Let the Children Play

For the Learning, Well-Being, and Life Success of Every Child

William Doyle author Pasi Sahlberg author

Format:Hardback

Publisher:Oxford University Press

Published:22nd Oct '20

£20.99

Available to order, but very limited on stock - if we have issues obtaining a copy, we will let you know.

Let the Children Play cover

According to a professional association of 67,000 pediatricians, “the lifelong success of children is based on their ability to be creative and to apply the lessons learned from playing.” But play-including physical activity, the arts, and even free play-is being eliminated in our society and schools and despite huge financial investment these education policies have not improved learning.

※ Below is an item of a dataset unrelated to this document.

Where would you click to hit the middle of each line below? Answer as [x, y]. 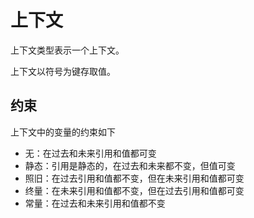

In Let the Children Play, the authors, both fathers of school-age children, tell how switching countries -- Pasi Sahlberg brought his Finnish family to the United States, while William Doyle brought his American family to Finland -- shocked them into writing this book. With research breakthroughs and case histories from Finland, China, Singapore, Scotland, New York, Texas, and around the world, the authors reveal how intellectual and physical play is the ultimate engine of transforming education -- the key to giving our children the well-being, happiness, and skills they need to thrive in the 21st century, including curiosity, creativity, teamwork, problem-solving, communication, and empathy. Written for parents, educators, and policymakers, this book reveals a striking vision of an inspiring future of our children's education-and how to make it happen.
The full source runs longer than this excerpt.